Cour administrative d'appel de Marseille — Décision N° CAA13-22MA02646

lundi 10 juillet 2023

JuridictionCour administrative d'appel de Marseille
SectionCour administrative d'appel de Marseille
N° DossierCAA13-22MA02646
TypeDécision
Recoursexcès de pouvoir
Formation6ème chambre - formation à 3
Avocat requérantTRAVERSINI

Texte intégral

Vu la procédure suivante :

Procédure contentieuse antérieure :

M. B C A a demandé au tribunal administratif de Nice d'annuler l'arrêté du 3 mai 2022, par lequel le préfet des Alpes-Maritimes a refusé le renouvellement de son titre de séjour portant la mention " étudiant ", l'a obligé à quitter le territoire français et a fixé le pays de destination.

Par un jugement n° 2202806 du 27 septembre 2022, le tribunal administratif de Nice a rejeté sa demande.

Procédure devant la Cour :

Par une requête, enregistrée le 24 octobre 2022, M. A, représenté par Me Traversini, demande à la Cour :

1°) d'annuler le jugement du 27 septembre 2022 ;

2°) d'annuler l'arrêté du 3 mai 2022 ;

3°) d'enjoindre au préfet de lui délivrer un titre de séjour mention " étudiant " ou mention " vie privée et familiale ", sous astreinte de 100 euros par jour de retard à compter de la notification de l'arrêt à intervenir ;

4°) de mettre à la charge de l'État la somme de 2 000 euros sur le fondement de l'article L. 761-1 du code de justice administrative et de l'article 37 de la loi du 10 juillet 1991.

Il soutient que :

- l'arrêté en litige méconnaît l'article L. 422-1 du code de l'entrée et du séjour des étrangers et du droit d'asile dès lors qu'il justifie du caractère réel et sérieux de ses études ;

- cet arrêté méconnaît l'article L. 423-23 du code de l'entrée et du séjour des étrangers et du droit d'asile et l'article 8 de la convention européenne de sauvegarde des droits de l'homme et des libertés fondamentales ;

- le préfet a méconnu les dispositions de l'article L. 435-1 du code de l'entrée et du séjour des étrangers et du droit d'asile, en refusant de lui accorder une admission au séjour à titre exceptionnel et commis une erreur manifeste d'appréciation ;

- la décision portant obligation de quitter le territoire est illégale en raison de l'illégalité de la décision lui refusant un droit au séjour.

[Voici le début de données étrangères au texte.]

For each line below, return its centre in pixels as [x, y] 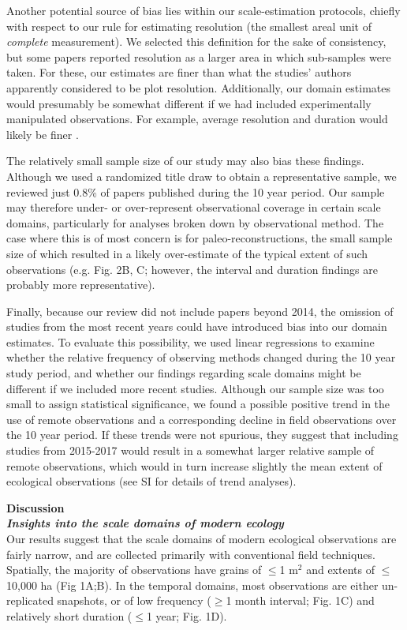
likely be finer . [43, 134]
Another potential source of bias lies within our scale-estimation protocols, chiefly [203, 10]
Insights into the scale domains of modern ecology [145, 523]
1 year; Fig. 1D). [187, 615]
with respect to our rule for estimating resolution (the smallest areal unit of [189, 26]
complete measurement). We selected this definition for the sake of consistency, [196, 41]
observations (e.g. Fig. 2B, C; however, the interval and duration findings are [192, 269]
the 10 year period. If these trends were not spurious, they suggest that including [202, 435]
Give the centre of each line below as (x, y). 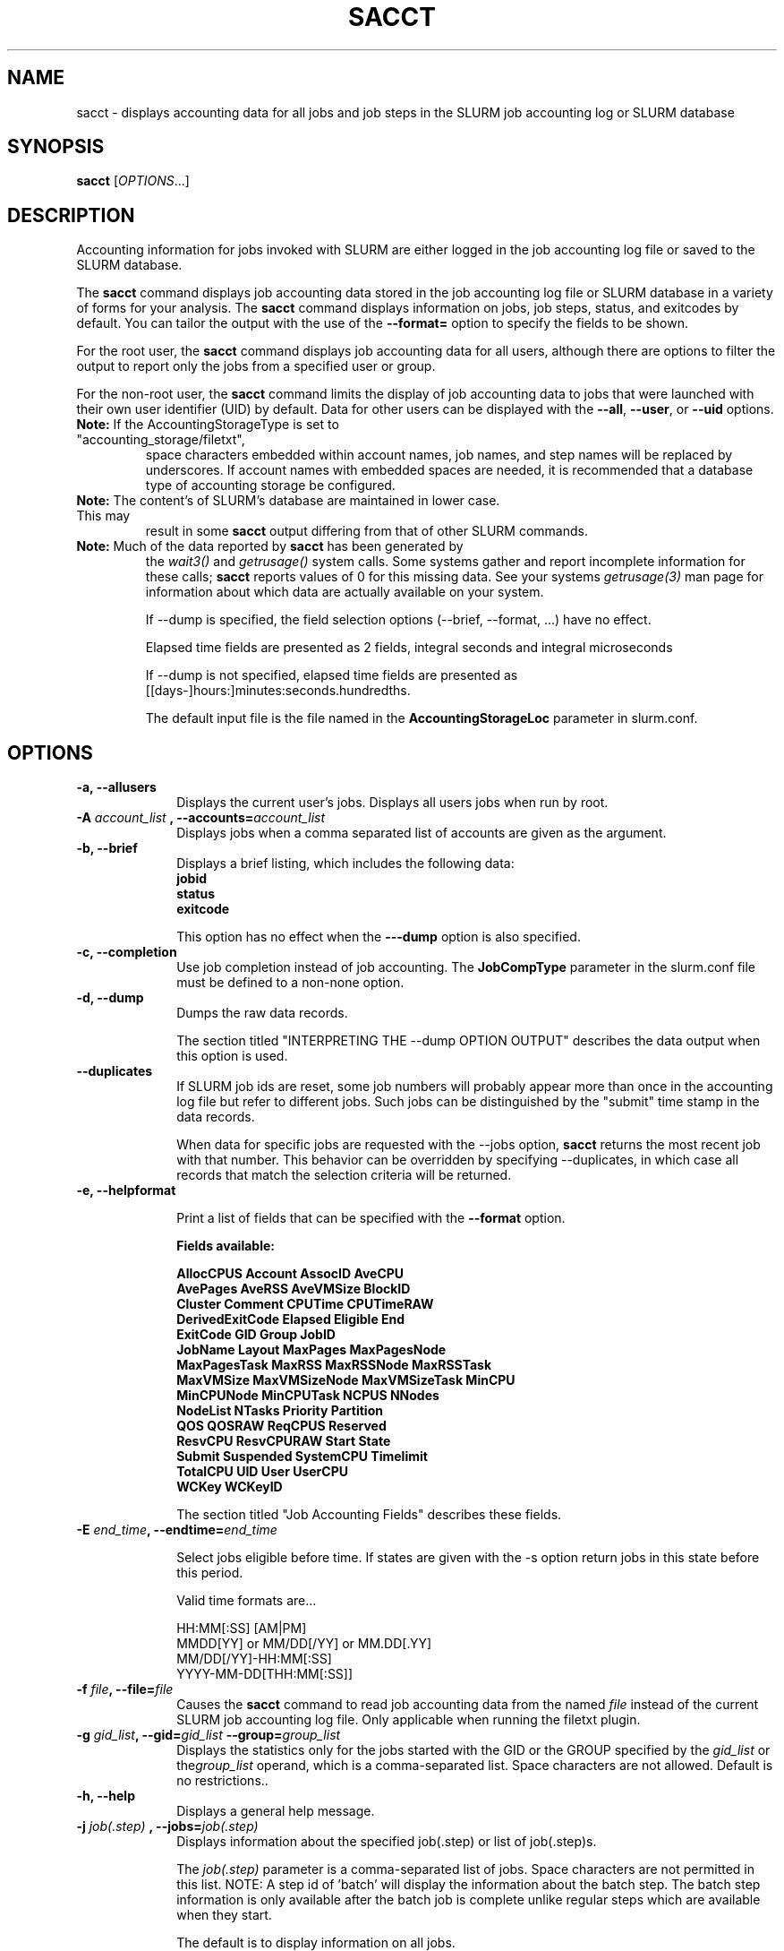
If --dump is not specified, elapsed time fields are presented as (332, 675)
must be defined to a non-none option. (290, 983)
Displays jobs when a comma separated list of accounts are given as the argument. (422, 833)
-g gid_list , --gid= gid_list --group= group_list (209, 1735)
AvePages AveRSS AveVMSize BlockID (294, 1289)
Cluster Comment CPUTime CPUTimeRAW (305, 1304)
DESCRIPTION (71, 215)
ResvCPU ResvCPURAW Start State (284, 1441)
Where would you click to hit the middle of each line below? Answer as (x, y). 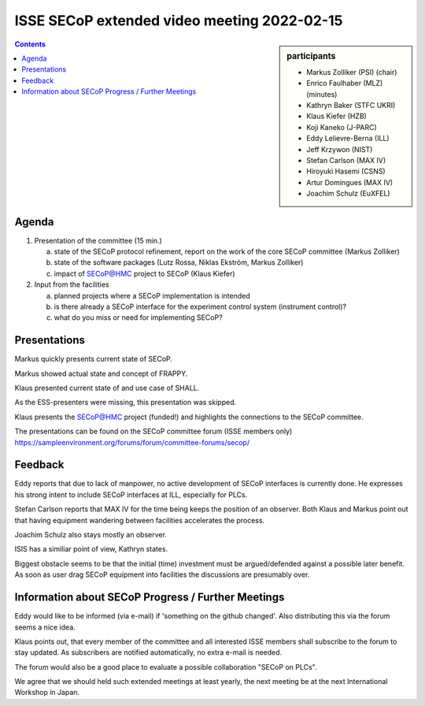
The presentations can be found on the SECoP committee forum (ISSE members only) (153, 431)
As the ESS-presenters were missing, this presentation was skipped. (125, 403)
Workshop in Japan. (47, 693)
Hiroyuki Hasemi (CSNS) (346, 171)
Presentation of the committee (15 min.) (98, 240)
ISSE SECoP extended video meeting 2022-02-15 (179, 20)
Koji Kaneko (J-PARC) (342, 127)
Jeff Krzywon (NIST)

Les parties ont été informées, par courrier du 22 juin 2023, en application des dispositions de l'article R. 611-7 du code de justice administrative, de ce que l'arrêt était susceptible d'être fondé sur un moyen relevé d'office, tiré de la substitution de base légale, la demande de titre de séjour de M. A relevant de l'article 9 de la convention franco-sénégalaise relative à la circulation et au séjour des personnes signée à Dakar le 1er août 1995 et non de l'article L. 422-1 du code de l'entrée et du séjour des étrangers et du droit d'asile.

Des observations ont été produites le 28 juin 2023 pour M. A et communiquées le jour même.

M. A a été admis au bénéfice de l'aide juridictionnelle totale par une décision du 25 novembre 2022.

Vu les autres pièces du dossier.

Vu :

- la convention franco-sénégalaise relative à la circulation et au séjour des personnes signée à Dakar le 1er août 1995 ;

- la convention européenne de sauvegarde des droits de l'homme et des libertés fondamentales ;

- le code de l'entrée et du séjour des étrangers et du droit d'asile ;

- la loi du 10 juillet 1991 relative à l'aide juridique ;

- le code de justice administrative.

La présidente de la Cour a désigné M. Renaud Thielé, président assesseur de la 6ème chambre pour présider, en application de l'article R. 222-26 du code de justice administrative, la formation de jugement.

Le président de la formation de jugement a dispensé le rapporteur public, sur sa proposition, de prononcer des conclusions à l'audience.

Les parties ont été régulièrement averties du jour de l'audience.

A été entendu au cours de l'audience publique le rapport de Mme Isabelle Ruiz, rapporteure.

Considérant ce qui suit :

1. M. A, ressortissant sénégalais, né le 5 mai 1991, a sollicité, le 3 mars 2022, le renouvellement de son titre de séjour portant la mention " étudiant ". Par un arrêté du 3 mai 2022, le préfet des Alpes-Maritimes a rejeté sa demande de titre de séjour, l'a obligé à quitter le territoire français et a fixé le pays de destination. M. A a alors saisi le tribunal administratif de Nice d'une demande tendant à l'annulation de cet arrêté. Par le jugement du 27 septembre 2022, le tribunal administratif a rejeté cette demande. M. A fait appel de ce jugement.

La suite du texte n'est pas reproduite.